Every line from the one holding "JavaScrpit イベントドリブン処理の (122, 16)" through the final line of the entries is to be reproduced exactly, and no other line.

Data entries
********************

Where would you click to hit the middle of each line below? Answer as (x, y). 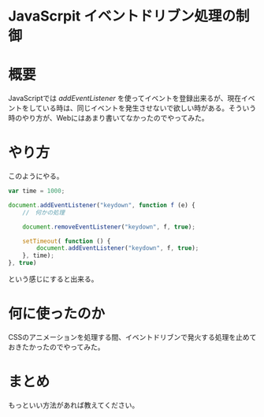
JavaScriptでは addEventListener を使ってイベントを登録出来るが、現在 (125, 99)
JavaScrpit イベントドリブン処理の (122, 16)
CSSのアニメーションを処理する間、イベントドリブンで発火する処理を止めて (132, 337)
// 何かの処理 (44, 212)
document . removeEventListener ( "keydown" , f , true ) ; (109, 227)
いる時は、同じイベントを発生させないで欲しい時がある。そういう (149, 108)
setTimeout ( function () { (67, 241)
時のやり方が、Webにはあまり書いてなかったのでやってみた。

********************

Written solution
JavaScrpit イベントドリブン処理の (122, 16)
CSSのアニメーションを処理する間、イベントドリブンで発火する処理を止めて (132, 337)
// 何かの処理 (44, 212)
document . removeEventListener ( "keydown" , f , true ) ; (109, 227)
いる時は、同じイベントを発生させないで欲しい時がある。そういう (149, 108)
setTimeout ( function () { (67, 241)
時のやり方が、Webにはあまり書いてなかったのでやってみた。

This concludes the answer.